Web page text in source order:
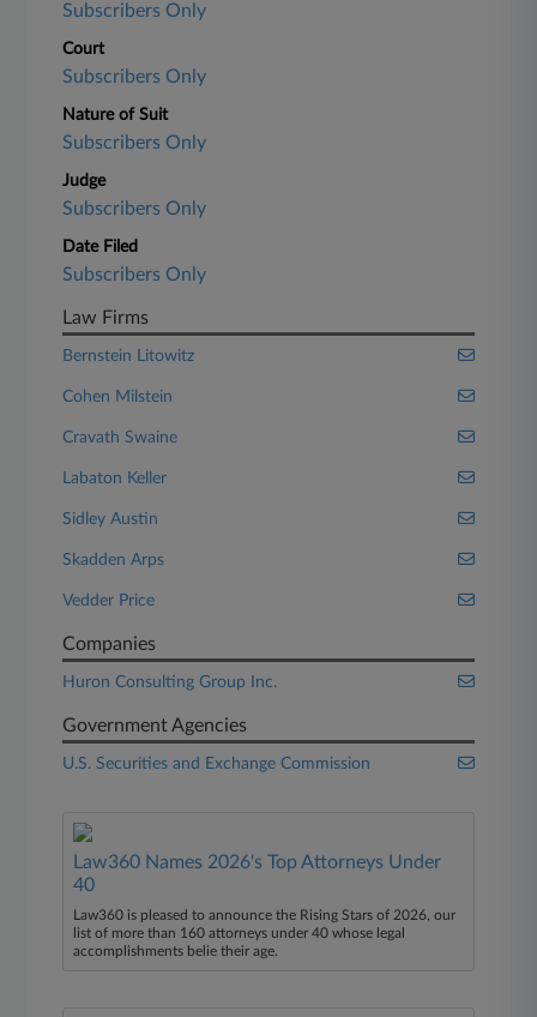
Subscribers Only
Court
Subscribers Only
Nature of Suit
Subscribers Only
Judge
Subscribers Only
Date Filed
Subscribers Only
Law Firms
Bernstein Litowitz
Cohen Milstein
Cravath Swaine
Labaton Keller
Sidley Austin
Skadden Arps
Vedder Price
Companies
Huron Consulting Group Inc.
Government Agencies
U.S. Securities and Exchange Commission
Law360 Names 2026's Top Attorneys Under
40
Law360 is pleased to announce the Rising Stars of 2026, our
list of more than 160 attorneys under 40 whose legal
accomplishments belie their age.
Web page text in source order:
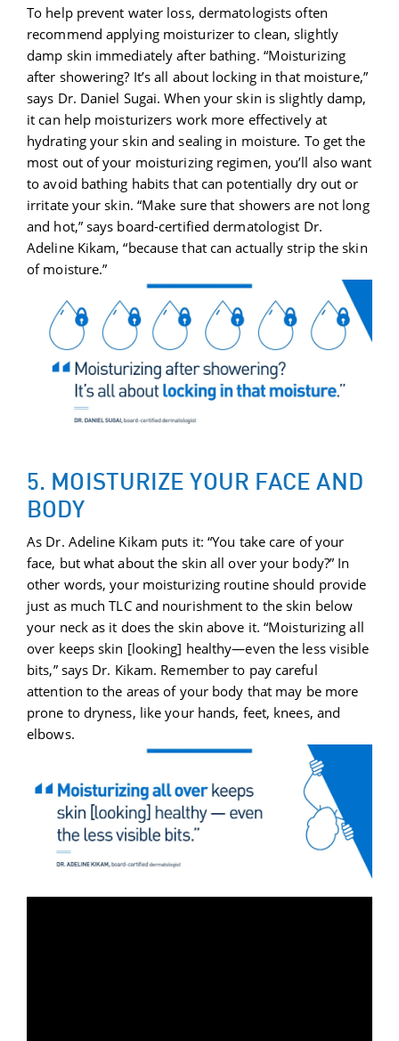
To help prevent water loss, dermatologists often
recommend applying moisturizer to clean, slightly
damp skin immediately after bathing. “Moisturizing
after showering? It’s all about locking in that moisture,”
says Dr. Daniel Sugai. When your skin is slightly damp,
it can help moisturizers work more effectively at
hydrating your skin and sealing in moisture. To get the
most out of your moisturizing regimen, you’ll also want
to avoid bathing habits that can potentially dry out or
irritate your skin. “Make sure that showers are not long
and hot,” says board-certified dermatologist Dr.
Adeline Kikam, “because that can actually strip the skin
of moisture.”
5. MOISTURIZE YOUR FACE AND
BODY
As Dr. Adeline Kikam puts it: “You take care of your
face, but what about the skin all over your body?” In
other words, your moisturizing routine should provide
just as much TLC and nourishment to the skin below
your neck as it does the skin above it. “Moisturizing all
over keeps skin [looking] healthy—even the less visible
bits,” says Dr. Kikam. Remember to pay careful
attention to the areas of your body that may be more
prone to dryness, like your hands, feet, knees, and
elbows.
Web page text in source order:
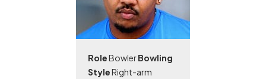
RoleBowlerBowling
StyleRight-arm
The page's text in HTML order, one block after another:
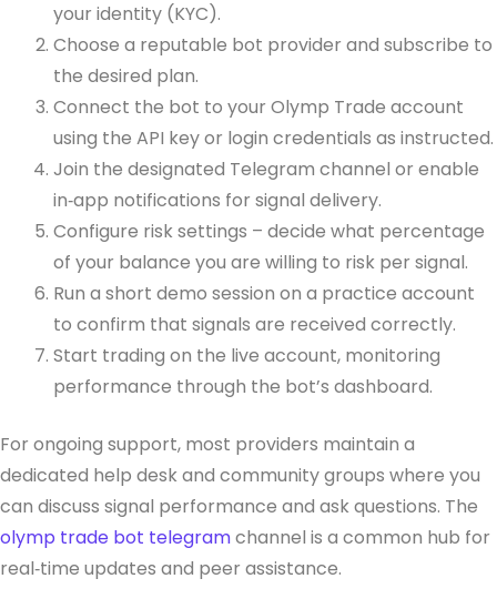
your identity (KYC).
Choose a reputable bot provider and subscribe to
the desired plan.
Connect the bot to your Olymp Trade account
using the API key or login credentials as instructed.
Join the designated Telegram channel or enable
in‑app notifications for signal delivery.
Configure risk settings – decide what percentage
of your balance you are willing to risk per signal.
Run a short demo session on a practice account
to confirm that signals are received correctly.
Start trading on the live account, monitoring
performance through the bot’s dashboard.
For ongoing support, most providers maintain a
dedicated help desk and community groups where you
can discuss signal performance and ask questions. The
olymp trade bot telegramchannel is a common hub for
real‑time updates and peer assistance.
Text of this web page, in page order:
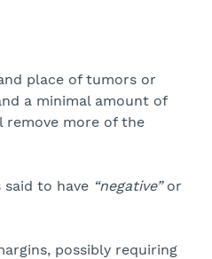
place of tumors or
a minimal amount of
remove more of the
to have “negative”or
possibly requiring
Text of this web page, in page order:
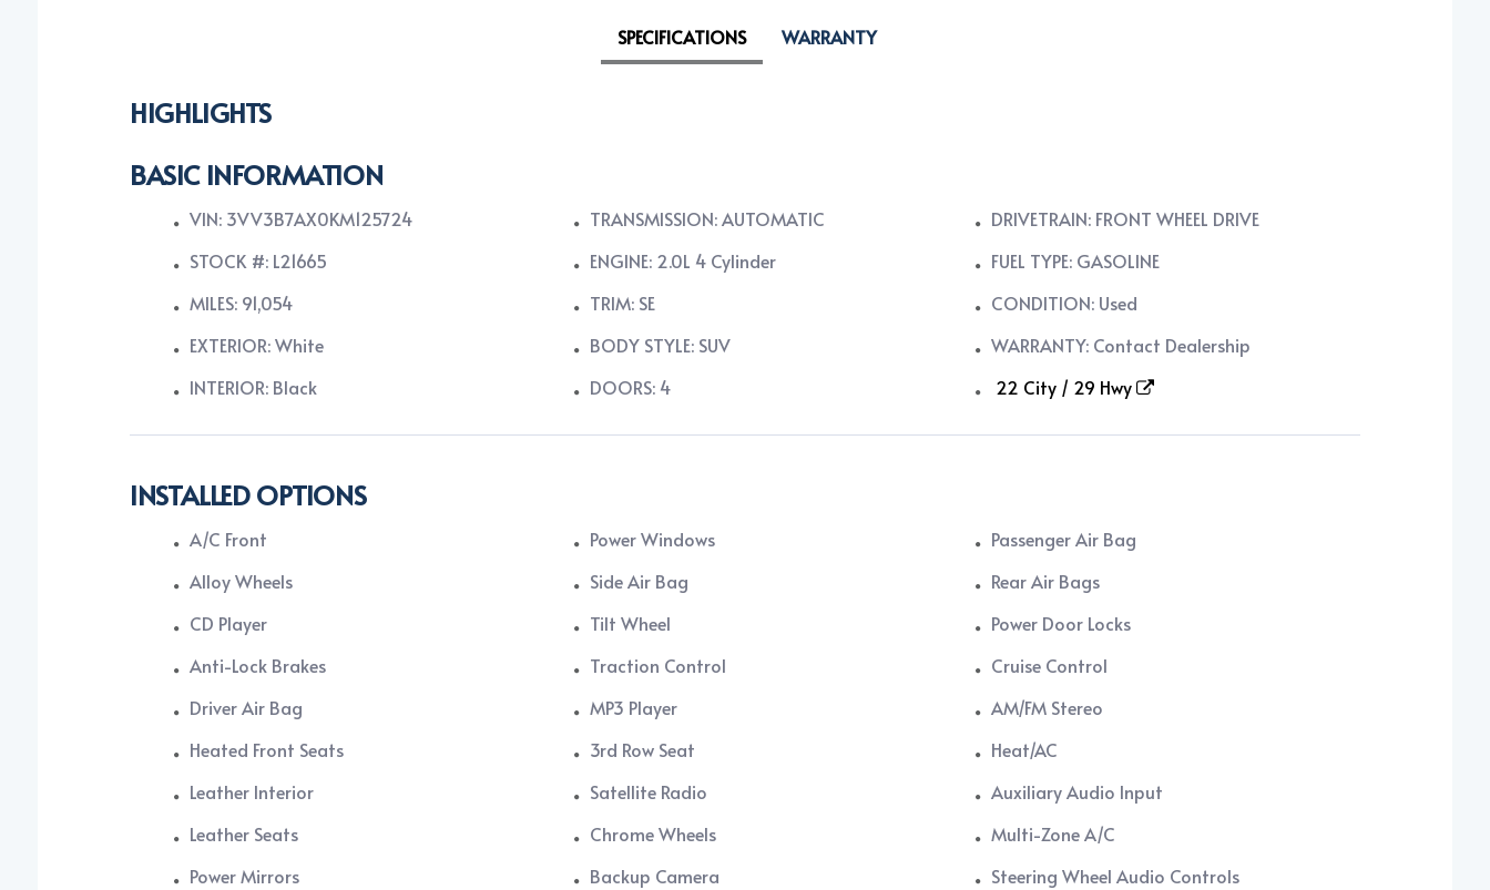
SPECIFICATIONS WARRANTY
HIGHLIGHTS
BASIC INFORMATION
VIN: 3VV3B7AX0KM125724
STOCK #: L21665
MILES: 91,054
EXTERIOR: White
INTERIOR: Black
TRANSMISSION: AUTOMATIC
ENGINE: 2.0L 4 Cylinder
TRIM: SE
BODY STYLE: SUV
DOORS: 4
DRIVETRAIN: FRONT WHEEL DRIVE
FUEL TYPE: GASOLINE
CONDITION: Used
WARRANTY: Contact Dealership
22 City / 29 Hwy
INSTALLED OPTIONS
A/C Front
Alloy Wheels
CD Player
Anti-Lock Brakes
Driver Air Bag
Heated Front Seats
Leather Interior
Leather Seats
Power Mirrors
Power Windows
Side Air Bag
Tilt Wheel
Traction Control
MP3 Player
3rd Row Seat
Satellite Radio
Chrome Wheels
Backup Camera
Passenger Air Bag
Rear Air Bags
Power Door Locks
Cruise Control
AM/FM Stereo
Heat/AC
Auxiliary Audio Input
Multi-Zone A/C
Steering Wheel Audio Controls

Task statement: Find the number of lines in the material above that contain the word "bathing"; write that number and nothing else.

Answer box: 2